The GC content was conducted by using the cusp program provided by EMBOSS (v6.3.1) [63]. The simple sequence repeats (SSRs) were identified using the Online website MISA (https://webblast.ipk-gatersleben.de/misa/), including mono-, di-, tri-, tetra-, penta-, and hexanucleotides with the minimum numbers were 10, 5, 4, 3, 3, and 3, respectively [64]. Additionally, REPuter (https://bibiserv.cebitec.uni-bielefeld.de/reputer/) was used to calculate palindromic repeats, forward repeats, reverse repeats, and complement repeats with the settings: Hamming Distance was three, and Minimal Repeat Size was 30 bp [65].

Genome comparison

The multiple sequences were aligned using ClustalW2 [66]. The intergenic regions were extracted with extractseq from EMOSS [63]. The distances of intergenic spacers were conducted using the program distmat from EMBOSS [63]. IRscope (https://irscope.shinyapps.io/irapp/) was used for visualizing the IR boundaries in these plastomes [67].

Phylogenetic analysis

Except for the twelve sequences in this study, the plastome sequences of 19 species belonging to the genus Prunus were downloaded from GenBank (NCBI, https://www.ncbi.nlm.nih.gov/).
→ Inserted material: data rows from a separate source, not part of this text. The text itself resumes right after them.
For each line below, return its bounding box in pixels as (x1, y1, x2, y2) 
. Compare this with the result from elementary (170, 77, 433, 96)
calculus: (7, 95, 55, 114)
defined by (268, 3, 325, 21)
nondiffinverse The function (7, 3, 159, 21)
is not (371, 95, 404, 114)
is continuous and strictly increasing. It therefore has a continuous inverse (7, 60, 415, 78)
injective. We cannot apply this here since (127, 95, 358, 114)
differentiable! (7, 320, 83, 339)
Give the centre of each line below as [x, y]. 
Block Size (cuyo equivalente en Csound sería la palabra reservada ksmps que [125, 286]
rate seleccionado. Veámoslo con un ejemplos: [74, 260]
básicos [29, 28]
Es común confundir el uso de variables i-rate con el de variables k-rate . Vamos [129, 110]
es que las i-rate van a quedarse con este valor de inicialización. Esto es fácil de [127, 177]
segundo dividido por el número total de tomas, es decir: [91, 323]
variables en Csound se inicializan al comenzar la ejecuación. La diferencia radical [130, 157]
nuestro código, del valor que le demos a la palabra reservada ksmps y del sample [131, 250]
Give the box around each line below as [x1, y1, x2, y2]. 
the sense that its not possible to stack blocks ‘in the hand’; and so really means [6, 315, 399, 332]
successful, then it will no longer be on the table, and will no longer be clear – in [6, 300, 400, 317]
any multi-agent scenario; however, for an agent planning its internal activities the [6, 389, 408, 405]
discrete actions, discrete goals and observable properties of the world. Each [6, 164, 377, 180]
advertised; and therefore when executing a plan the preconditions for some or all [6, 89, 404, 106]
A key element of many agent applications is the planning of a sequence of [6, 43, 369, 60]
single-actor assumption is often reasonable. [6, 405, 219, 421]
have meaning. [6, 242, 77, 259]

Malus baccata (Rosaceae) was used as an outgroup. The details are shown in Table S1. The complete plastome sequences were aligned by using MAFFT (https://mafft.cbrc.jp/alignment/server/) [68]. These aligned sequences were used to construct the phylogenetic trees by using the Maximum Likelihood (ML) method implemented in RaxML (v8.2.4) [69]. The parameters were “raxmlHPC-PTHREADS-SSE3 -f a -N 1000 -m GTRGAMMA—× 551,314,260 -p 551,314,260”. The bootstrap analysis was performed with 1,000 replications. As for the common genes, we extracted 71 protein-coding genes from 32 species. The method to construct the tree is the same with the above.
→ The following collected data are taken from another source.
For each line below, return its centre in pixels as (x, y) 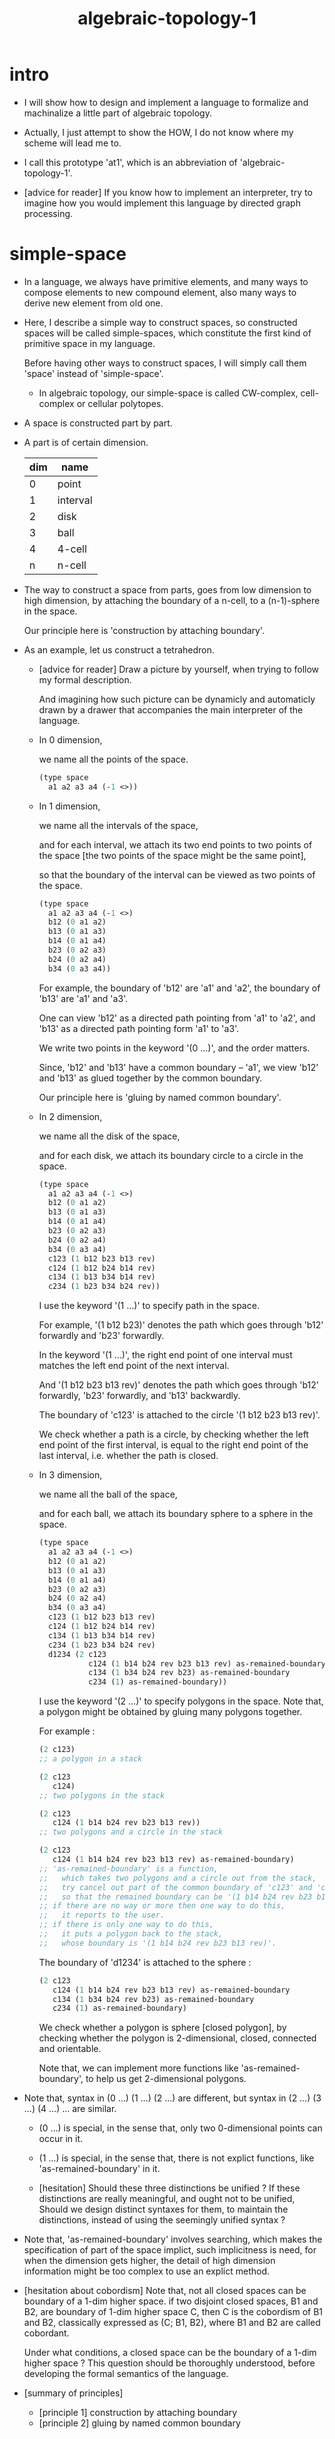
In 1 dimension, (69, 806)
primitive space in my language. (89, 343)
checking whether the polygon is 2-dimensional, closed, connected (177, 2038)
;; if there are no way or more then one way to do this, (162, 1906)
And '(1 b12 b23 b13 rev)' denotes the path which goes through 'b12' (178, 1385)
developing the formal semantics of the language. (126, 2374)
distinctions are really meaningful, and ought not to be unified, (167, 2199)
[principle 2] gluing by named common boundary (139, 2423)
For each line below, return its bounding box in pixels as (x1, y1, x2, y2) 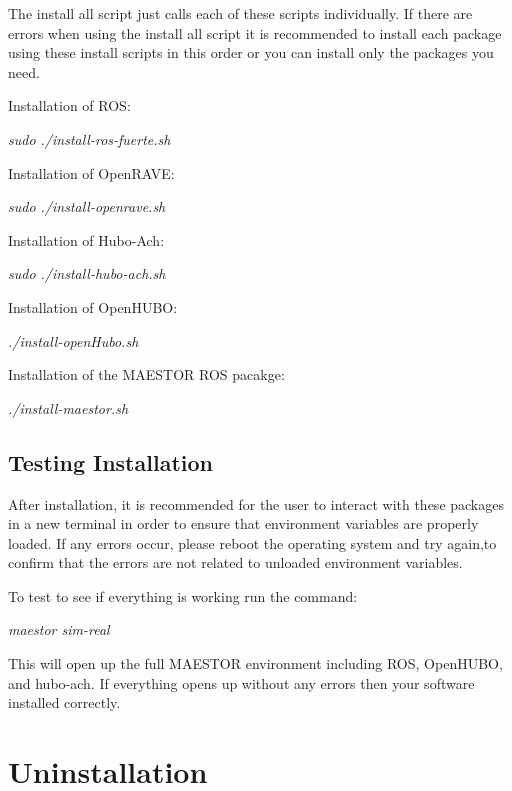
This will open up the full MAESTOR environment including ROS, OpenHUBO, (8, 653, 503, 674)
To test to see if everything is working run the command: (8, 585, 358, 606)
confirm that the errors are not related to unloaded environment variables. (8, 552, 463, 573)
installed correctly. (8, 692, 121, 713)
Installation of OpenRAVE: (8, 162, 175, 183)
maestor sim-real (8, 619, 110, 640)
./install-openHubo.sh (8, 330, 139, 351)
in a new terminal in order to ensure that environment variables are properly (8, 513, 479, 534)
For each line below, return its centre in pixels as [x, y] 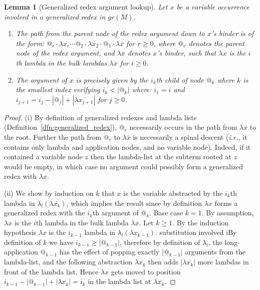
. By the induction [201, 222]
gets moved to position [146, 271]
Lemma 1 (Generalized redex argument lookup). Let [86, 7]
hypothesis [20, 232]
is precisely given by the [112, 79]
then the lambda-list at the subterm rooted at [161, 157]
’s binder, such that [187, 53]
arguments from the [215, 252]

Identification of nuclear markers for phylogenetic analysis

To distinguish the four varieties whose plastome sequences are pairwise consistent, we used the pipeline HybPiper (v1.2) (https://github.com/mossmatters/HybPiper) to identify nuclear markers with the default settings to process our cleaned data [70]. The HybPiper package contains an internal reference set of 353 genes [24]. This Angiosperms-mega 353 gene set can capture loci in our sequence reads. The identified contigs matching probe can be extract using the command line “./reads_first.py -b mega353.fasta -r sample_R1.fastq sample_R2.fastq –prefix sample_result –bwa”. And we selected the common genes among the four varieties to construct the phylogenetic tree using RaxML with 1000 bootstrap replicates. Oryza sativa is the outgroup.

Identification and validation of molecular markers for discrimination

We selected different segments manually to develop molecular markers. Primers were designed using the IDT website (https://sg.idtdna.com/pages/tools/primerquest?returnurl=%2FPrimerquest%2FHome%2FIndex). We collected three individuals from each variety. DNA samples were extracted and then subjected to PCR amplification on a Pro Flex PCR system (Applied Biosystems, Waltham, MA, USA). PCR amplifications were performed in a final volume of 25μL with 2 μL template DNA, 1 μl of forwarding primer, 1 μl of reverse primer, 12.5 μL 2 × Taq PCR Master Mix and 8.5 μL ddH20. PCR experiments were conducted under the following conditions: pre-denaturation at 94 ˚C for 5 min, 30 cycles of amplification at 94 ˚C for 30 s, 58 ˚C for 30 s, and 72 ˚C for 60 s, followed by a final extension at 72 ˚C for 5 min. The PCR products were evaluated with 1% agarose gelelectrophoresis. Only single bands were subjected to Sanger sequencing.